Dengan dukungan anggaran daerah yang besar, dana penyaluran ke fasilitas kesehatan (faskes) mitra BPJS pun meningkat. Dana ini mencakup pembayaran kapitasi dan non-kapitasi, yang secara langsung berdampak pada pendapatan masing-masing faskes.
“Dengan besarnya anggaran yang disalurkan melalui BPJS, maka terdapat aspek perpajakan pasti melekat atas dana tersebut. Oleh karena itu, diperlukan sinergi antara kantor pajak dan BPJS Kesehatan untuk menjaga potensi penerimaan negara dari sektor layanan kesehatan,” terang Hendrawan.
Ia berharap sinergi antara KP2KP Sinjai dan BPJS Kesehatan Sinjai terus ditingkatkan, khususnya dukungan terkait penyediaan data.
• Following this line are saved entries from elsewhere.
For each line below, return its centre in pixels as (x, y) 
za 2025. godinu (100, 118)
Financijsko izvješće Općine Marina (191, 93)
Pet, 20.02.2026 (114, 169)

Secara simultan, pertemuan ini diyakini dapat memperkuat sinergi antarinstansi serta memperoleh data terkait penyaluran dana Jaminan Kesehatan Nasional (JKN) di Kabupaten Sinjai.
“Dengan dukungan data yang akurat, maka basis data Wajib Pajak dapat menjadi semakin andal dan mendukung optimalisasi penerimaan negara,” imbuh Hendrawan.
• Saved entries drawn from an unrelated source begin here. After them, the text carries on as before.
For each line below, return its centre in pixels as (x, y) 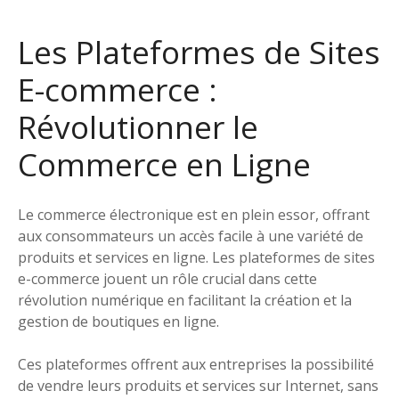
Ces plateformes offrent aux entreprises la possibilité (196, 365)
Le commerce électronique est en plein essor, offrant (194, 215)
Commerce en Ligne (164, 164)
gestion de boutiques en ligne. (118, 322)
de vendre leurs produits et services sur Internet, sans (198, 386)
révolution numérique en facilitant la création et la (185, 301)
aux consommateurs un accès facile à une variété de (191, 236)
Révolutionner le (138, 127)
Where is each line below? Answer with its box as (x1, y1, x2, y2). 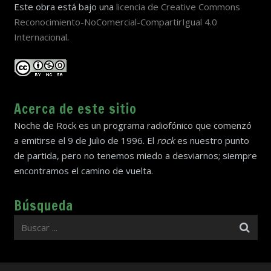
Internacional (13, 31, 67, 44)
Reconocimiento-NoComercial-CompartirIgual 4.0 (13, 16, 217, 28)
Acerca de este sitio (13, 99, 137, 118)
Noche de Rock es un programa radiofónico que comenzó (13, 119, 252, 131)
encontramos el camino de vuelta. (13, 164, 153, 177)
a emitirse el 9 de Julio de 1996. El (13, 134, 157, 146)
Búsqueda (13, 195, 73, 215)
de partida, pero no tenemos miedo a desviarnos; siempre (13, 149, 257, 162)
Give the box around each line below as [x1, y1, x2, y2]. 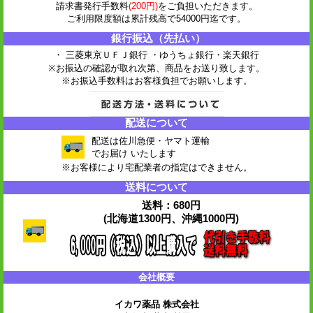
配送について [125, 116, 188, 129]
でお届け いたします [91, 147, 176, 159]
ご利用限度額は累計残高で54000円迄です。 [67, 13, 246, 24]
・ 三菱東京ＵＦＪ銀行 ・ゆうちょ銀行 [54, 49, 214, 60]
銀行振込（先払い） [110, 31, 205, 44]
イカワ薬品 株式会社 [114, 298, 199, 310]
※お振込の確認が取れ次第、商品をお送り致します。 [48, 62, 265, 73]
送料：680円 [141, 198, 201, 211]

Saleh memastikan bahwa pihaknya rutin menyalurkan dana kapitasi setiap bulan kepada klinik pratama—berdasarkan jumlah peserta BPJS yang terdaftar di masing-masing klinik.
“Data klinik mitra BPJS akan dikoordinasikan lebih lanjut dengan kantor cabang BPJS Kesehatan yang menaungi wilayah Sinjai,” ungkap Saleh.
Sebagai informasi, pertukaran data antara Direktorat Jenderal Pajak (DJP) Kementerian Keuangan (Kemenkeu) dengan BPJS Kesehatan telah dituangkan dalam Instruksi Presiden (Inpres) Nomor 1 Tahun 2022 tentang Optimalisasi Pelaksanaan Program Jaminan Kesehatan Nasional. Melalui regulasi ini, pemerintah berharap ppertukaran data antara DJP dan BPJS Kesehatan dapat meningkatkan kepatuhan peserta jaminan sosial, optimalisasi pelaksanaan program JKN, serta peningkatan akses pelayanan kesehatan yang berkualitas.